* **Your instructions**
Retype all of the listing exactly, with no pictures.

* **Data under study**
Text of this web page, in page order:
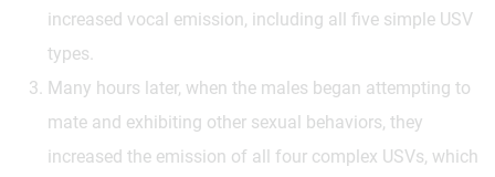
increased vocal emission, including all five simple USV
types.
Many hours later, when the males began attempting to
mate and exhibiting other sexual behaviors, they
increased the emission of all four complex USVs, which
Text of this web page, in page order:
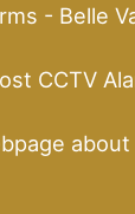
- Belle
CCTV
about
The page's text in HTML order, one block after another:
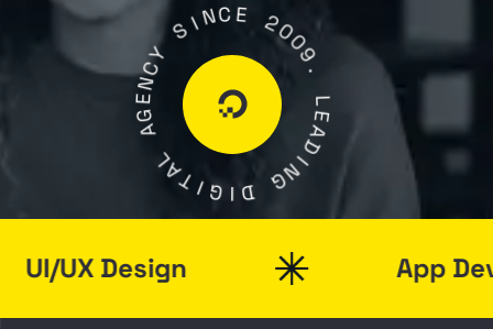
L
E
A
D
I
N
G
D
I
G
I
T
A
L
A
G
E
N
C
Y
SINCE 20
0
9
UX Design App
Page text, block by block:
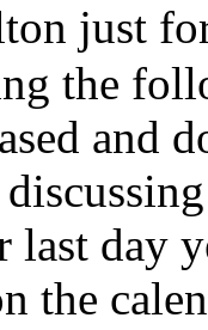
just
the
and
last day
the
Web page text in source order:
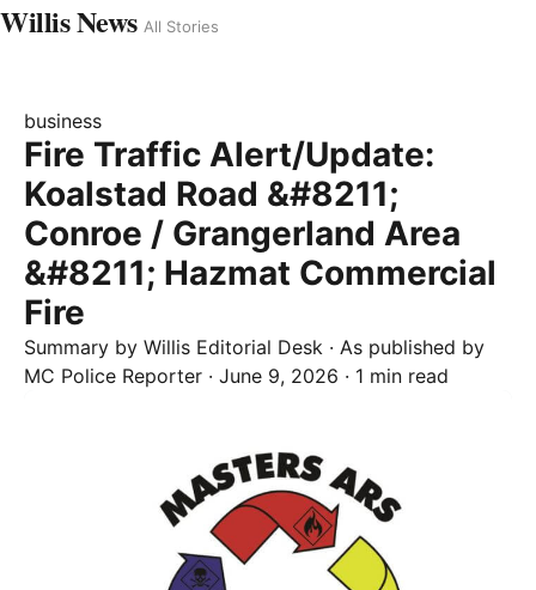
Willis News All Stories
business
Fire Traffic Alert/Update:
Koalstad Road &#8211;
Conroe / Grangerland Area
&#8211; Hazmat Commercial
Fire
Summary by Willis Editorial Desk · As published by
MC Police Reporter · June 9, 2026 · 1 min read
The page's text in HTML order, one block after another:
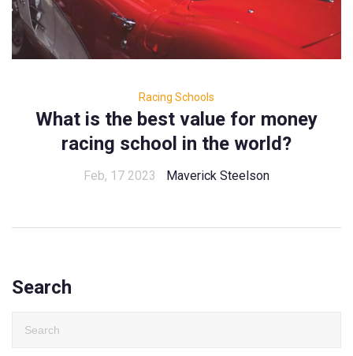
Racing Schools
What is the best value for money
racing school in the world?
Feb, 17 2023 Maverick Steelson
Search
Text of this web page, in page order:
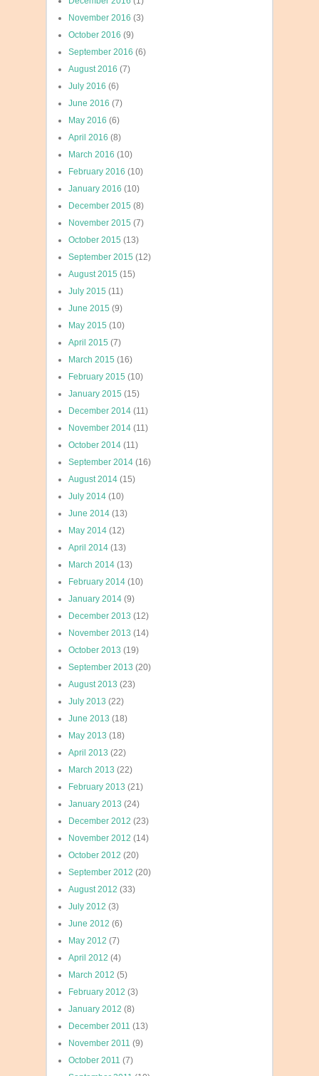
November 2016 (3)
October 2016 (9)
September 2016 (6)
August 2016 (7)
July 2016 (6)
June 2016 (7)
May 2016 (6)
April 2016 (8)
March 2016 (10)
February 2016 (10)
January 2016 (10)
December 2015 (8)
November 2015 (7)
October 2015 (13)
September 2015 (12)
August 2015 (15)
July 2015 (11)
June 2015 (9)
May 2015 (10)
April 2015 (7)
March 2015 (16)
February 2015 (10)
January 2015 (15)
December 2014 (11)
November 2014 (11)
October 2014 (11)
September 2014 (16)
August 2014 (15)
July 2014 (10)
June 2014 (13)
May 2014 (12)
April 2014 (13)
March 2014 (13)
February 2014 (10)
January 2014 (9)
December 2013 (12)
November 2013 (14)
October 2013 (19)
September 2013 (20)
August 2013 (23)
July 2013 (22)
June 2013 (18)
May 2013 (18)
April 2013 (22)
March 2013 (22)
February 2013 (21)
January 2013 (24)
December 2012 (23)
November 2012 (14)
October 2012 (20)
September 2012 (20)
August 2012 (33)
July 2012 (3)
June 2012 (6)
May 2012 (7)
April 2012 (4)
March 2012 (5)
February 2012 (3)
January 2012 (8)
December 2011 (13)
November 2011 (9)
October 2011 (7)
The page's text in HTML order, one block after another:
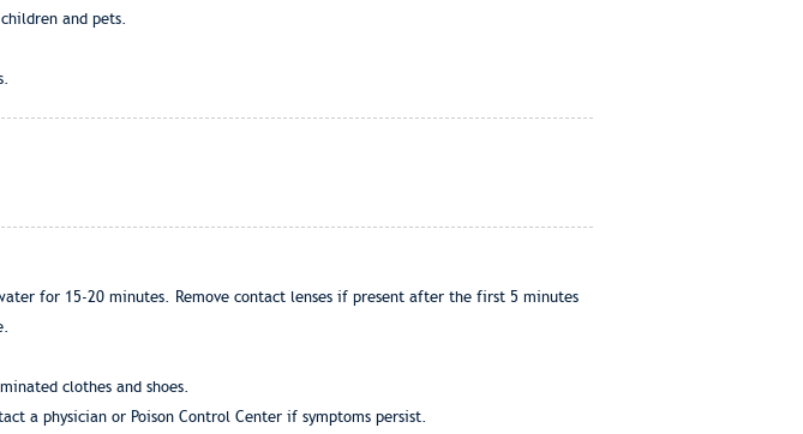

* **Solved problem**
Text of this web page, in page order:
increased vocal emission, including all five simple USV
types.
Many hours later, when the males began attempting to
mate and exhibiting other sexual behaviors, they
increased the emission of all four complex USVs, which
Text of this web page, in page order:
- Belle
CCTV
about
The page's text in HTML order, one block after another:
L
E
A
D
I
N
G
D
I
G
I
T
A
L
A
G
E
N
C
Y
SINCE 20
0
9
UX Design App
Page text, block by block:
just
the
and
last day
the
Web page text in source order:
Willis News All Stories
business
Fire Traffic Alert/Update:
Koalstad Road &#8211;
Conroe / Grangerland Area
&#8211; Hazmat Commercial
Fire
Summary by Willis Editorial Desk · As published by
MC Police Reporter · June 9, 2026 · 1 min read
The page's text in HTML order, one block after another:
Racing Schools
What is the best value for money
racing school in the world?
Feb, 17 2023 Maverick Steelson
Search
Text of this web page, in page order:
November 2016 (3)
October 2016 (9)
September 2016 (6)
August 2016 (7)
July 2016 (6)
June 2016 (7)
May 2016 (6)
April 2016 (8)
March 2016 (10)
February 2016 (10)
January 2016 (10)
December 2015 (8)
November 2015 (7)
October 2015 (13)
September 2015 (12)
August 2015 (15)
July 2015 (11)
June 2015 (9)
May 2015 (10)
April 2015 (7)
March 2015 (16)
February 2015 (10)
January 2015 (15)
December 2014 (11)
November 2014 (11)
October 2014 (11)
September 2014 (16)
August 2014 (15)
July 2014 (10)
June 2014 (13)
May 2014 (12)
April 2014 (13)
March 2014 (13)
February 2014 (10)
January 2014 (9)
December 2013 (12)
November 2013 (14)
October 2013 (19)
September 2013 (20)
August 2013 (23)
July 2013 (22)
June 2013 (18)
May 2013 (18)
April 2013 (22)
March 2013 (22)
February 2013 (21)
January 2013 (24)
December 2012 (23)
November 2012 (14)
October 2012 (20)
September 2012 (20)
August 2012 (33)
July 2012 (3)
June 2012 (6)
May 2012 (7)
April 2012 (4)
March 2012 (5)
February 2012 (3)
January 2012 (8)
December 2011 (13)
November 2011 (9)
October 2011 (7)
The page's text in HTML order, one block after another:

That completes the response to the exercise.